• [DATA IN THIS EXERCISE]:
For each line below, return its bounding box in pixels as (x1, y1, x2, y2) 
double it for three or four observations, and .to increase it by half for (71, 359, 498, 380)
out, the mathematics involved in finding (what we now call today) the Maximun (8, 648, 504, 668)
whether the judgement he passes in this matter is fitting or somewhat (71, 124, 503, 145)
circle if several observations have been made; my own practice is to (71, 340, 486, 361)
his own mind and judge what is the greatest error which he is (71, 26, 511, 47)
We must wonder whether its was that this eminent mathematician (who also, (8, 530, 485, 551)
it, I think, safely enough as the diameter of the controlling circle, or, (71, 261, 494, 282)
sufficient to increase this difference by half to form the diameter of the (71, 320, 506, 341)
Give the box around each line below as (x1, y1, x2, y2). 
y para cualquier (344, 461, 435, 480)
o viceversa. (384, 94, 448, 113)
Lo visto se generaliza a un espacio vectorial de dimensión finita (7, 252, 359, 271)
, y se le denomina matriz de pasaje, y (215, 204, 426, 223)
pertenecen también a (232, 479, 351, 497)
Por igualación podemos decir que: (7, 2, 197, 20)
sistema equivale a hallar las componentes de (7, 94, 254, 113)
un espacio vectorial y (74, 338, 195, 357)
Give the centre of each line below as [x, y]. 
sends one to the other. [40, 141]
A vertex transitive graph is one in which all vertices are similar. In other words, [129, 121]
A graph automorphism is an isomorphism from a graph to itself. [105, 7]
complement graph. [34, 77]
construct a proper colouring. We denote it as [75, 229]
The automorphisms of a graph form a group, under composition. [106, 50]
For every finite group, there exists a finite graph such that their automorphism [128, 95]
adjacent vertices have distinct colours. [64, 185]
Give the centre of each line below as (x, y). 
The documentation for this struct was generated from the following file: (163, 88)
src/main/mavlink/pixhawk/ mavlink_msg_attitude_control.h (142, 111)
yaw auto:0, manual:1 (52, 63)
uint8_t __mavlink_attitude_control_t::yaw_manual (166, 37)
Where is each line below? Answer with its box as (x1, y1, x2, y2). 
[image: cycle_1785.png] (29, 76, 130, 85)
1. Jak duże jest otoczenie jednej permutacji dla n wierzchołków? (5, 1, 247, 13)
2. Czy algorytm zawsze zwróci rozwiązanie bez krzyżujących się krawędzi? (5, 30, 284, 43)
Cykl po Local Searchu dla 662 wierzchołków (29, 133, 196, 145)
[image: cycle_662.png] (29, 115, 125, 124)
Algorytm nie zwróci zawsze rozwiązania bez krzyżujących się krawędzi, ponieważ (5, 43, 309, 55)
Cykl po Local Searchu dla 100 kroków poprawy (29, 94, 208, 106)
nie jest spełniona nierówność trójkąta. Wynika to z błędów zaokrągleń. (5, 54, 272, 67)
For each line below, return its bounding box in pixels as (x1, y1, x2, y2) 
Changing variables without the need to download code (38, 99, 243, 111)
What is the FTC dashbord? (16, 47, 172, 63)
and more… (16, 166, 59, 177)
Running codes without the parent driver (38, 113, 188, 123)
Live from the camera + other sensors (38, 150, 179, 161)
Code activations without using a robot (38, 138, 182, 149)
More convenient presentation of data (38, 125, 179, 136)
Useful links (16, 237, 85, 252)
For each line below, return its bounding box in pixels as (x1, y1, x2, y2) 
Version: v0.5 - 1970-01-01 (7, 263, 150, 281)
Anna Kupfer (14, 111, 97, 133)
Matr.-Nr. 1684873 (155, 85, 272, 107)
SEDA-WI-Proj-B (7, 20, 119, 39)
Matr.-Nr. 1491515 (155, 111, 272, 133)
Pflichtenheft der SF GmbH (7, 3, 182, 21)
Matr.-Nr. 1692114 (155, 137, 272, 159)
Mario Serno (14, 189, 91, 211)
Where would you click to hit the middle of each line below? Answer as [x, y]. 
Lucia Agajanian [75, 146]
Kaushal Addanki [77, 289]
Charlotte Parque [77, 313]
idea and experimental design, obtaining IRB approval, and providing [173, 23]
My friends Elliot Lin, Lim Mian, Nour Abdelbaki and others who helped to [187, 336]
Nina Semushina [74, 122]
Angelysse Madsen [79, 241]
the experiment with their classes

* * *

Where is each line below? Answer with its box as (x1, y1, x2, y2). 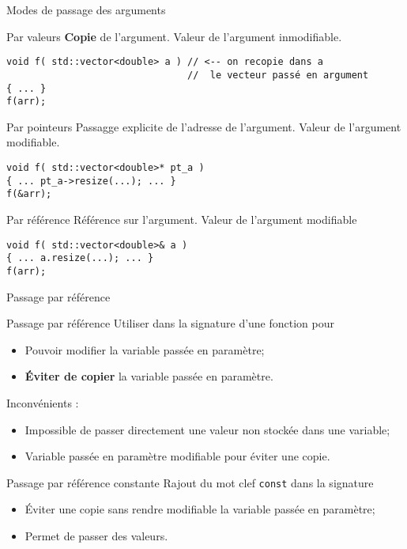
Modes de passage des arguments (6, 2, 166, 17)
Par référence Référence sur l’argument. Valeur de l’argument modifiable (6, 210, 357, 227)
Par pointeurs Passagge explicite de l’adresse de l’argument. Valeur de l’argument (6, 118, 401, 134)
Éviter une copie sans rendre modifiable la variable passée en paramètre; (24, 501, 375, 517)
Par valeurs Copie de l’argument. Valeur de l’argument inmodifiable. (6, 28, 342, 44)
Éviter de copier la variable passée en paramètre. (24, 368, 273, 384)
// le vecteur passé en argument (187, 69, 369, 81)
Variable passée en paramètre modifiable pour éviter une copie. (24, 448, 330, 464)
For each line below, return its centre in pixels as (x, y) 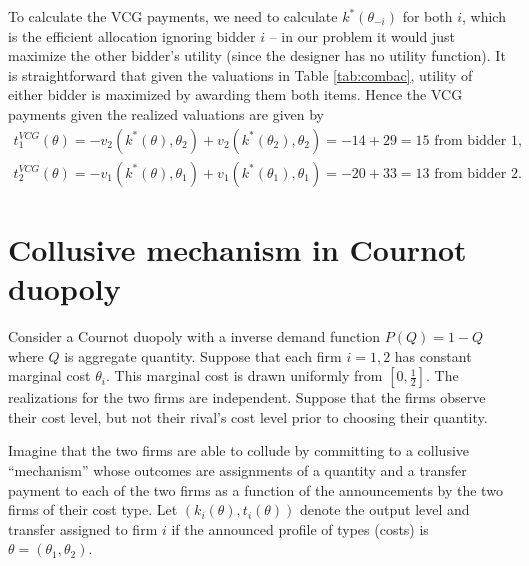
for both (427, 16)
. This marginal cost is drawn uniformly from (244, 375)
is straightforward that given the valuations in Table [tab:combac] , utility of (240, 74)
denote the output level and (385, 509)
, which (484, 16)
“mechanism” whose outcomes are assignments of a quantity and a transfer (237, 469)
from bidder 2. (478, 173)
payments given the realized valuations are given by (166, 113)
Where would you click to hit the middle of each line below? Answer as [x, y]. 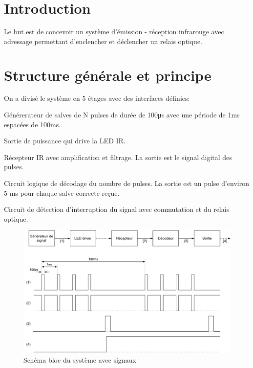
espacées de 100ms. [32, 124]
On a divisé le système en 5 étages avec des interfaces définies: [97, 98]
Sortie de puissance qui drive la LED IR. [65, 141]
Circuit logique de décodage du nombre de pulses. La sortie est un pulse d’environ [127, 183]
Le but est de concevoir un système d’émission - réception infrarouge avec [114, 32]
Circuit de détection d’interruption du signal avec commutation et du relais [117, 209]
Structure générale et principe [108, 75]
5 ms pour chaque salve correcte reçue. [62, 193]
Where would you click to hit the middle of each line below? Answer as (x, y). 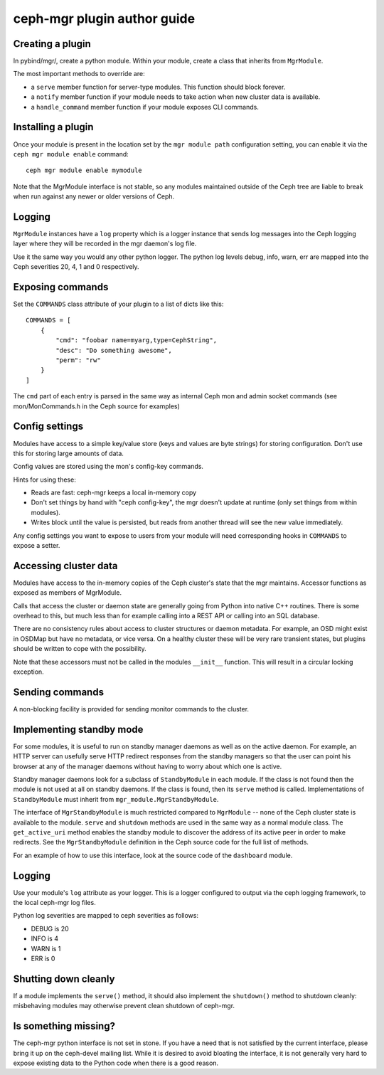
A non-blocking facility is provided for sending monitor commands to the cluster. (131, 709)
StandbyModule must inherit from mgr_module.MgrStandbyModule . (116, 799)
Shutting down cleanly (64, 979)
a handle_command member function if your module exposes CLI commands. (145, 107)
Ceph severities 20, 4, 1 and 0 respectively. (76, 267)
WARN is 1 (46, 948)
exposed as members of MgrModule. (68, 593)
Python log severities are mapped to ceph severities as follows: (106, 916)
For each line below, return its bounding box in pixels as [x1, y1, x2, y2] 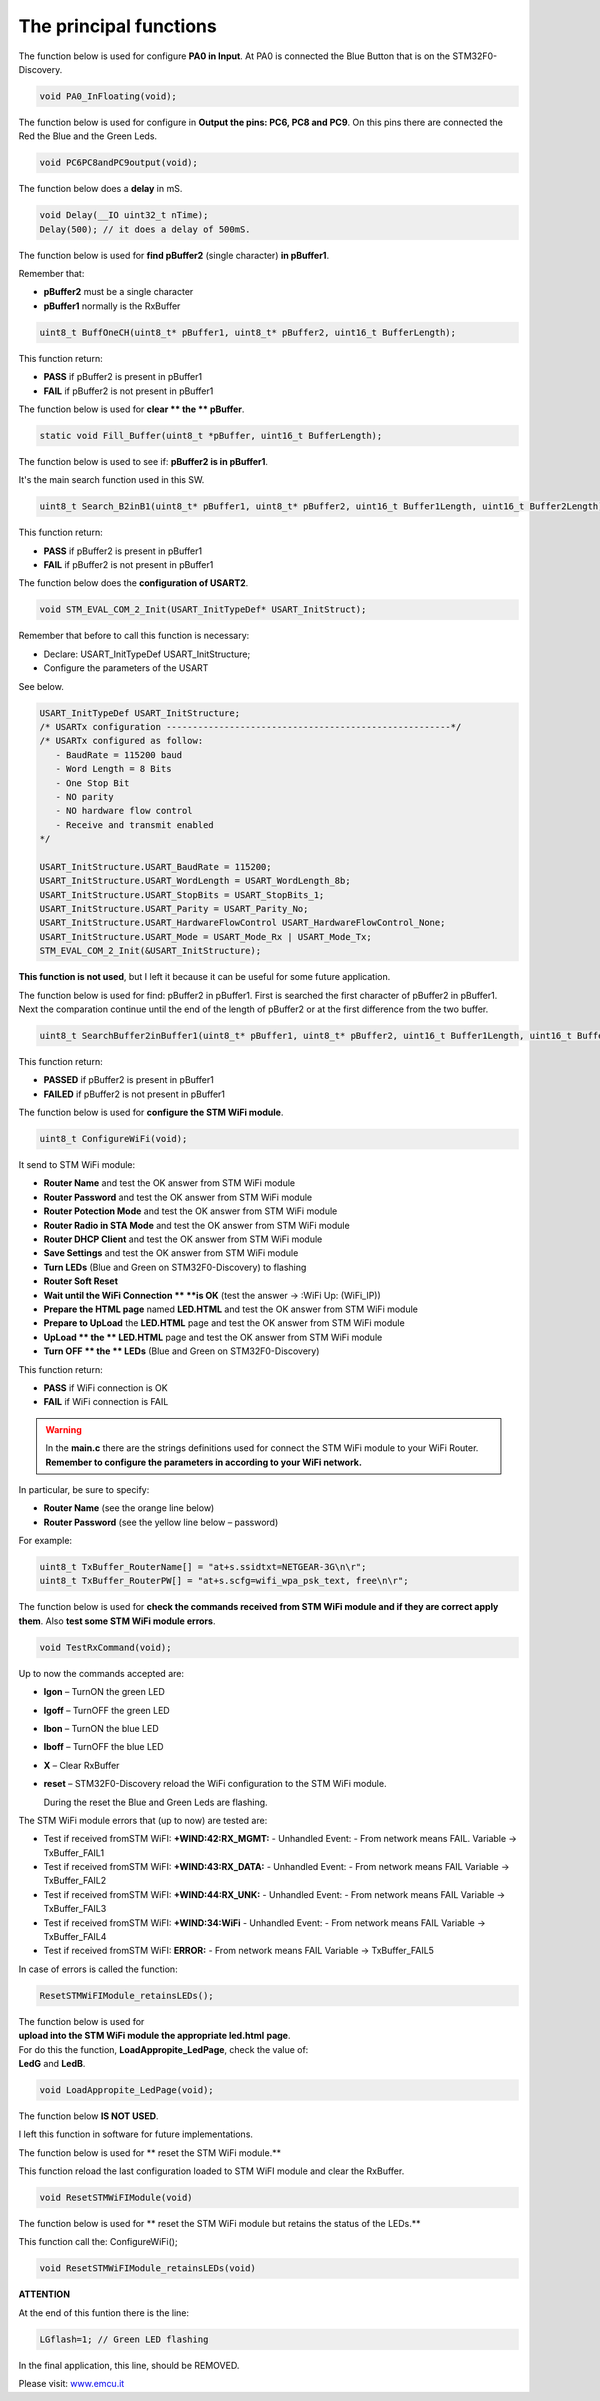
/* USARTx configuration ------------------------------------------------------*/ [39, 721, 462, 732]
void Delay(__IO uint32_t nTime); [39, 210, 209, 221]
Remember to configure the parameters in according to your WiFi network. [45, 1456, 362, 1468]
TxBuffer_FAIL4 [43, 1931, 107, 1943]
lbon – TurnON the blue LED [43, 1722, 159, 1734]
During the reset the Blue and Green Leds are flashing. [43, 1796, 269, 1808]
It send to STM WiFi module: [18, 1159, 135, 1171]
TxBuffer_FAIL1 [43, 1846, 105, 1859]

• [WORK TASK]: Both the line containing "5 ms pour chaque" and the line containing "StandbyModule must inherit" above belong in the output, as do the lines between them. Print them exactly, without pictures.

• [EXERCISE OUTPUT]:
5 ms pour chaque salve correcte reçue. [62, 193]
Where would you click to hit the middle of each line below? Answer as (x, y). 
A non-blocking facility is provided for sending monitor commands to the cluster. (131, 709)
StandbyModule must inherit from mgr_module.MgrStandbyModule . (116, 799)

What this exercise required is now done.